Reputation: 11
I have 54399 cases, and 2 channels (HOM and HOS), and I want to use multichannel sequence analysis, the data example is as follows:
ID | HOM1 | HOM2 | HOM3 | HOM4 | HOS1 | HOS2 | HOS3 | HOS4 |
---|---|---|---|---|---|---|---|---|
1 | A | A | B | C | NO | YES | NO | NO |
2 | A | B | A | A | YES | UNCERTAIN | YES | YES |
I used code:
HOM.seq<-seqdef(df[, 2:5])
HOS.seq<-seqdef(df[, 6:9])
channels<-list(HOM.seq, HOS.seq)
MDdist<-seqMD(channels, method="OM", sm=list("TRATE", "TRATE"), what="diss")

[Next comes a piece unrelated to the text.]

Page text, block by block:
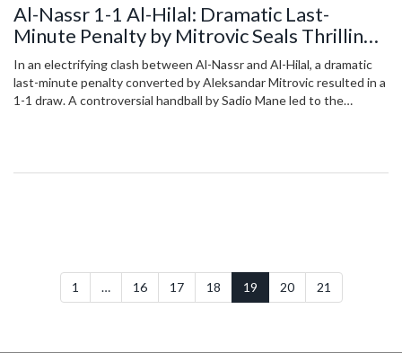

However, it gets warning that the "52322 unique sequences exceeds max allowed of 46340
My question is how to use wcAggregateCaese to reduce the number of unique sequences? even though this 52322 seems it has already been aggregated from 54399 sequences. Or can I use wcaggregatecase for HOM and HOS before put them in the channel list? Thanks
I have used wcAggregateCases separately for HOM and HOS and the aggregate cases are around 10000 for HOM and 7000 for HOS
Upvotes: 1
Views: 31
Reputation: 1732
You can compute the weights and unique sequences using the combined sequence object. This combined sequence combines at each time position the states from the different channels. Here is an example on how to do so
library(TraMineR)
data(biofam)
## Building one channel per type of event left home, married, and child
bf <- as.matrix(biofam[, 10:25])
left <- bf==1 | bf==3 | bf==5 | bf==6
married <- bf == 2 | bf== 3 | bf==6
children <- bf==4 | bf==5 | bf==6
## Building sequence objects
left.seq <- seqdef(left)
marr.seq <- seqdef(married)
child.seq <- seqdef(children)
channels <- list(LeftHome=left.seq, Marr=marr.seq, Child=child.seq)
## Retrieving the MD sequences or combined sequence
MDseq <- seqMD(channels)
## Now you have one sequence made by combining the different channels.
alphabet(MDseq)
## Use wcAggregateCases() on the combined sequence
library(WeightedCluster)
ac <- wcAggregateCases(MDseq)
print(ac)
## Retrieving unique cases in the original data set
uniqueChannels <- list(LeftHome=left.seq[ac$aggIndex, ], Marr=marr.seq[ac$aggIndex, ], Child=child.seq[ac$aggIndex, ])
## Distance on unique data
MDdist <- seqMD(uniqueChannels, method="OM", sm=list("TRATE", "TRATE"), what="diss")
Upvotes: 0